Task to complete
Range to repeat from the listing below: the line containing "синхронизацию документации. Для" down to the line containing "륨과 관련된 가장 중요한", both included. Copy it exactly, pictures excluded, and add nothing else.

Data to examine
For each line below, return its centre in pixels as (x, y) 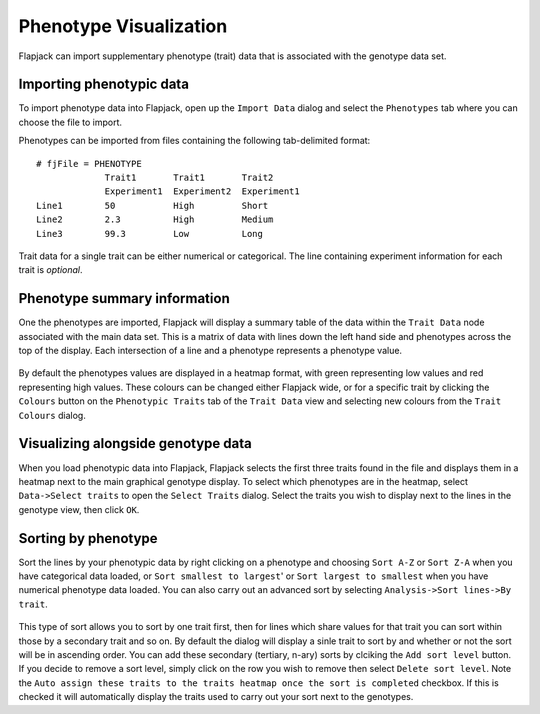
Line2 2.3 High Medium (155, 219)
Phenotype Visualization (123, 26)
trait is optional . (51, 270)
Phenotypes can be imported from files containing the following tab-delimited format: (194, 141)
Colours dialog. (52, 415)
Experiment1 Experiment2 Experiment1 (202, 191)
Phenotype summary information (124, 298)
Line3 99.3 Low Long (150, 233)
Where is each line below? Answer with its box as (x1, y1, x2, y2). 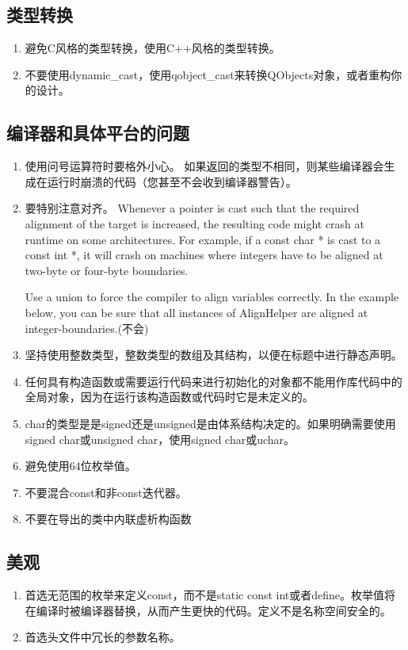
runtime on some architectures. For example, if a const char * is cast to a (25, 231, 381, 247)
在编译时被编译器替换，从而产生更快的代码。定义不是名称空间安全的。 (25, 602, 391, 618)
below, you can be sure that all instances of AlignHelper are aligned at (25, 304, 368, 320)
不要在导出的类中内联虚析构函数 (25, 510, 192, 527)
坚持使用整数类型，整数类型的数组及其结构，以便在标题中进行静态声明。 (25, 346, 402, 363)
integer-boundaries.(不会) (25, 319, 149, 336)
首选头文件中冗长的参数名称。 (25, 629, 181, 645)
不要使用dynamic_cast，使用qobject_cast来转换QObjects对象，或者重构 (25, 66, 391, 82)
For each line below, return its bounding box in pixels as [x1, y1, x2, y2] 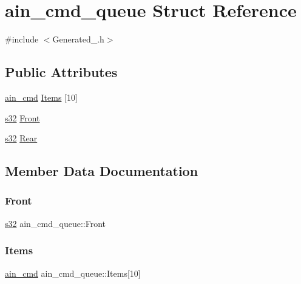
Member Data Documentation [5, 161, 198, 180]
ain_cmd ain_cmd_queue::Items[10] [5, 266, 141, 279]
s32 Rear [5, 132, 38, 144]
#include [5, 33, 39, 46]
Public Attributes [5, 63, 118, 81]
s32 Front [5, 111, 40, 124]
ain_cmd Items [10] [5, 90, 78, 103]
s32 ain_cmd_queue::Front [5, 217, 106, 229]
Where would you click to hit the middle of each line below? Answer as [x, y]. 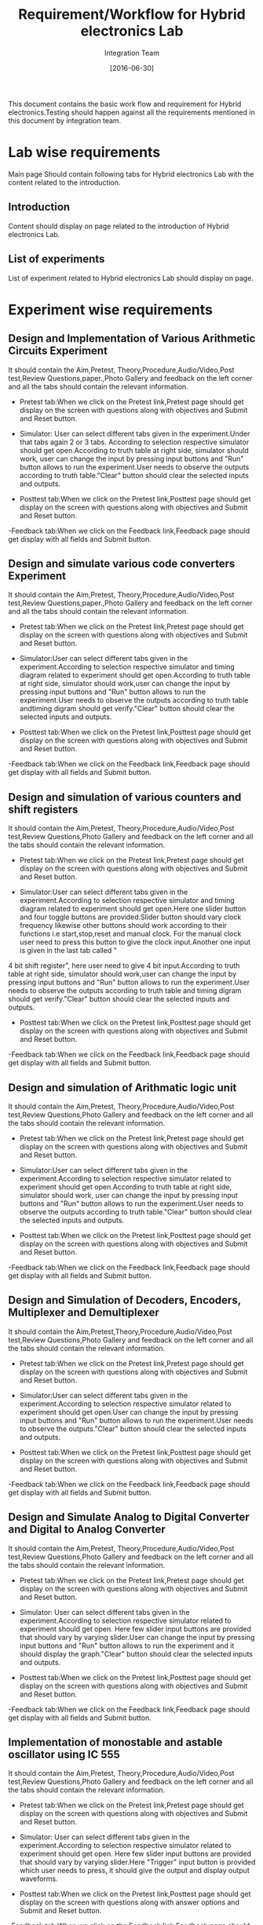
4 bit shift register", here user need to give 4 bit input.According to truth [124, 966]
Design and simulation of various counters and [125, 797]
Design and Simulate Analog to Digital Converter [129, 1517]
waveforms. [39, 1879]
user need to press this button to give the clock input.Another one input [135, 942]
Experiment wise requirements [111, 310]
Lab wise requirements [84, 153]
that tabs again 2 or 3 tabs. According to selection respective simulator [134, 442]
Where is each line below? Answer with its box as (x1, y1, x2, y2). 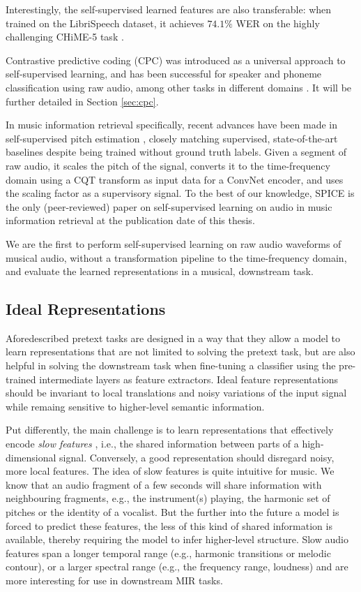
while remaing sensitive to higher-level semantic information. (6, 399, 265, 413)
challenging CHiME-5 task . (6, 29, 124, 44)
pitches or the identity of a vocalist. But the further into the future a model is (6, 505, 339, 519)
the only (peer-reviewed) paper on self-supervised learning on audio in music (6, 199, 332, 214)
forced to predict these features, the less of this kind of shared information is (6, 518, 332, 533)
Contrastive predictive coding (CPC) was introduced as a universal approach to (6, 52, 346, 67)
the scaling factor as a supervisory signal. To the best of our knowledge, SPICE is (6, 186, 355, 200)
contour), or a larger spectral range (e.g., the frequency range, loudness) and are (6, 559, 348, 574)
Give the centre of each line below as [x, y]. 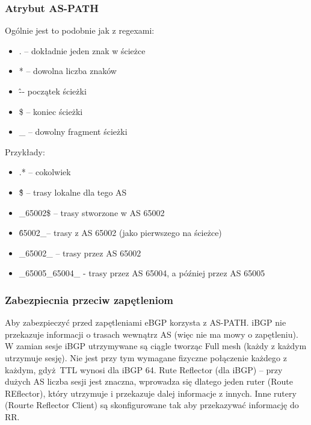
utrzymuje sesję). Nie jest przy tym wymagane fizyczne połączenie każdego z [146, 357]
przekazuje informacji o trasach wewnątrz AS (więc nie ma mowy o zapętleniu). [152, 334]
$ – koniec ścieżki [51, 111]
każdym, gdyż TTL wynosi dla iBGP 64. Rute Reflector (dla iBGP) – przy [144, 369]
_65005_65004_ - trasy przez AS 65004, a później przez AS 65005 [142, 273]
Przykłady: [25, 151]
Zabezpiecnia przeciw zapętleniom [89, 299]
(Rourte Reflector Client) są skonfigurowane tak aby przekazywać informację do [152, 405]
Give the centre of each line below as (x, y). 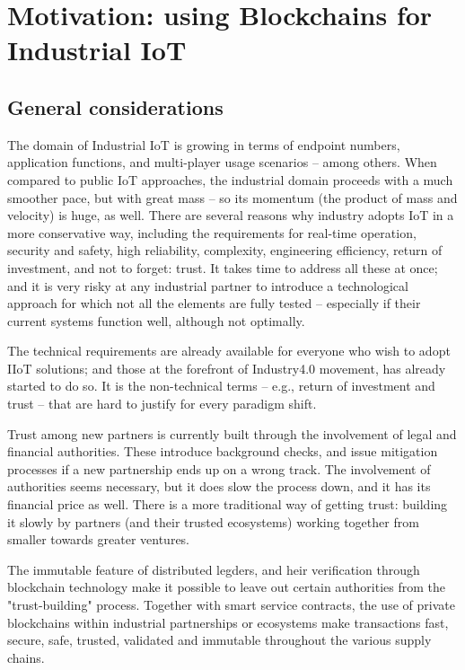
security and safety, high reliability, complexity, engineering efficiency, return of (225, 250)
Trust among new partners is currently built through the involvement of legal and (232, 433)
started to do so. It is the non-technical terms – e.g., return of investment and (221, 386)
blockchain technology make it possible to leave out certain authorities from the (226, 587)
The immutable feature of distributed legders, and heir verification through (214, 569)
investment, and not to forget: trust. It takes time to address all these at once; (223, 267)
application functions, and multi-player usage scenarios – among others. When (222, 162)
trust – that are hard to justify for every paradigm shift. (162, 404)
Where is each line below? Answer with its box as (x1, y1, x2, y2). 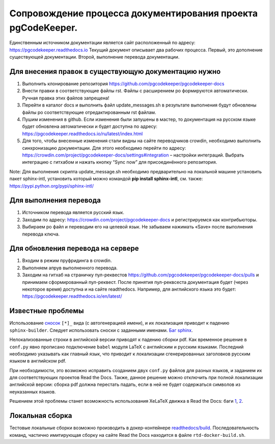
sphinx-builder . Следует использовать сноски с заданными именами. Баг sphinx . (9, 327, 193, 333)
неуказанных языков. (9, 388, 56, 395)
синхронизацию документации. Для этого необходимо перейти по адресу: (22, 145, 186, 151)
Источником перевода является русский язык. (22, 210, 125, 216)
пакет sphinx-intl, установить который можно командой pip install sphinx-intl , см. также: (9, 176, 203, 182)
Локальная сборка (9, 411, 72, 420)
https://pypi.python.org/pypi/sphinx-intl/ (9, 182, 94, 189)
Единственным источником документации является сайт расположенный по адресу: (9, 40, 196, 46)
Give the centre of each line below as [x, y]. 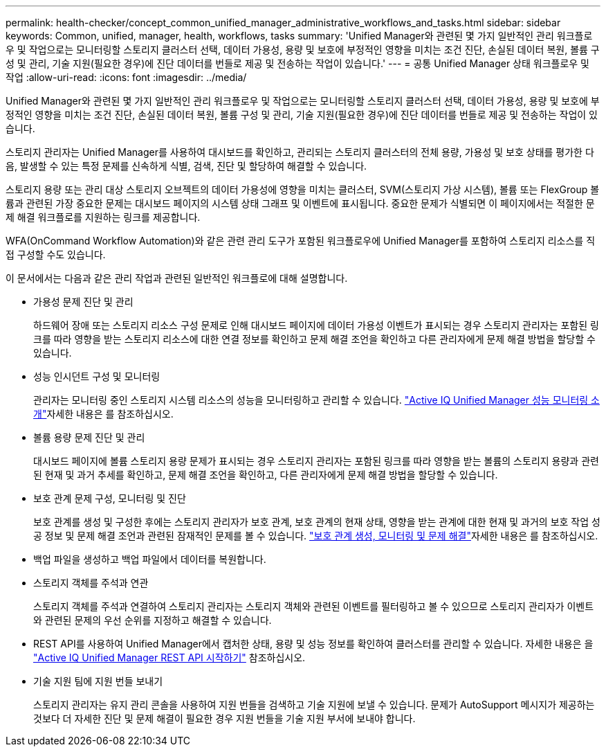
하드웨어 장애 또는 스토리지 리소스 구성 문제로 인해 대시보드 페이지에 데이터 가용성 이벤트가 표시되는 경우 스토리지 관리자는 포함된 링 [316, 325]
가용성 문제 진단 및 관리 [83, 302]
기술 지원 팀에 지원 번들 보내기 [98, 681]
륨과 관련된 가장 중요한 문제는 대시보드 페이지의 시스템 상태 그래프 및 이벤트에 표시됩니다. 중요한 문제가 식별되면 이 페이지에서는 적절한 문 [300, 203]
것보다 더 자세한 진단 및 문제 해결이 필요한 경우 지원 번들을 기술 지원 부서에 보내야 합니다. [224, 718]
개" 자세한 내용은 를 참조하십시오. [103, 414]
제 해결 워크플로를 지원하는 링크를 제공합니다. [103, 217]
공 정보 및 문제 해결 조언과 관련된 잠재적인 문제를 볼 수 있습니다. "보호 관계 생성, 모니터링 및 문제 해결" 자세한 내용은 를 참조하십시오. [316, 536]
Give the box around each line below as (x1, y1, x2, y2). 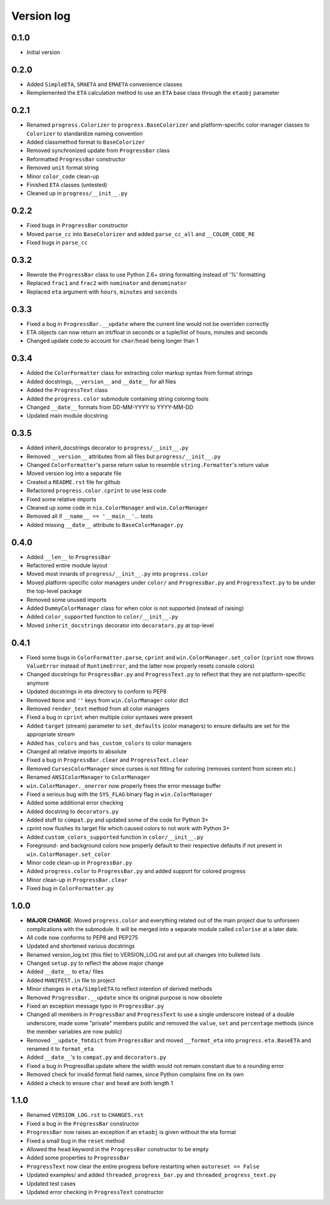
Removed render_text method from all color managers (26, 705, 169, 712)
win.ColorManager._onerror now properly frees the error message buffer (26, 782, 221, 789)
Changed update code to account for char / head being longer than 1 (26, 337, 199, 345)
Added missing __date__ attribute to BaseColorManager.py (26, 521, 183, 528)
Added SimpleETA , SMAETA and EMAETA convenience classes (26, 80, 183, 88)
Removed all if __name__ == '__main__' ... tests (26, 512, 153, 520)
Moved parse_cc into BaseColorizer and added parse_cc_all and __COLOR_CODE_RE (26, 230, 255, 238)
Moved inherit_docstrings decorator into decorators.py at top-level (26, 621, 214, 629)
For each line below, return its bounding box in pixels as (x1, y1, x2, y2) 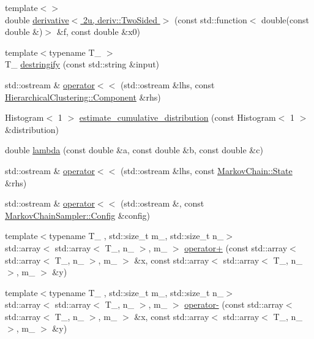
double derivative (5, 13, 69, 26)
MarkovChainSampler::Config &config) (5, 208, 150, 221)
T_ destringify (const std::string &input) (5, 58, 160, 70)
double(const (261, 13, 309, 26)
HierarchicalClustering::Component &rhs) (5, 90, 161, 103)
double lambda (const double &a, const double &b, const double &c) (5, 143, 263, 156)
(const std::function (174, 13, 247, 26)
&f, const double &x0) (56, 25, 140, 38)
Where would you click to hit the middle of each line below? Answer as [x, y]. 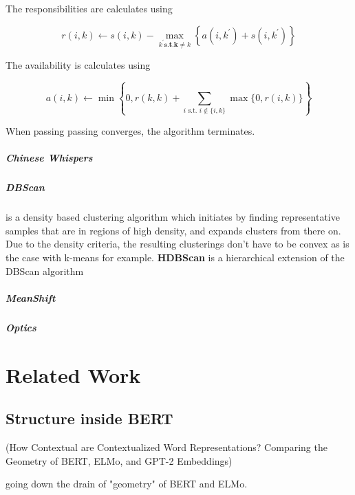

Task response
синхронизацию документации. Для этого необходимо перейти по адресу: (22, 145, 186, 151)
Источником перевода является русский язык. (22, 210, 125, 216)
пакет sphinx-intl, установить который можно командой pip install sphinx-intl , см. также: (9, 176, 203, 182)
Локальная сборка (9, 411, 72, 420)
https://pypi.python.org/pypi/sphinx-intl/ (9, 182, 94, 189)
Единственным источником документации является сайт расположенный по адресу: (9, 40, 196, 46)
Give the centre of each line below as [x, y]. 
하드웨어 장애 또는 스토리지 리소스 구성 문제로 인해 대시보드 페이지에 데이터 가용성 이벤트가 표시되는 경우 스토리지 관리자는 포함된 링 [316, 325]
가용성 문제 진단 및 관리 [83, 302]
기술 지원 팀에 지원 번들 보내기 [98, 681]
륨과 관련된 가장 중요한 문제는 대시보드 페이지의 시스템 상태 그래프 및 이벤트에 표시됩니다. 중요한 문제가 식별되면 이 페이지에서는 적절한 문 [300, 203]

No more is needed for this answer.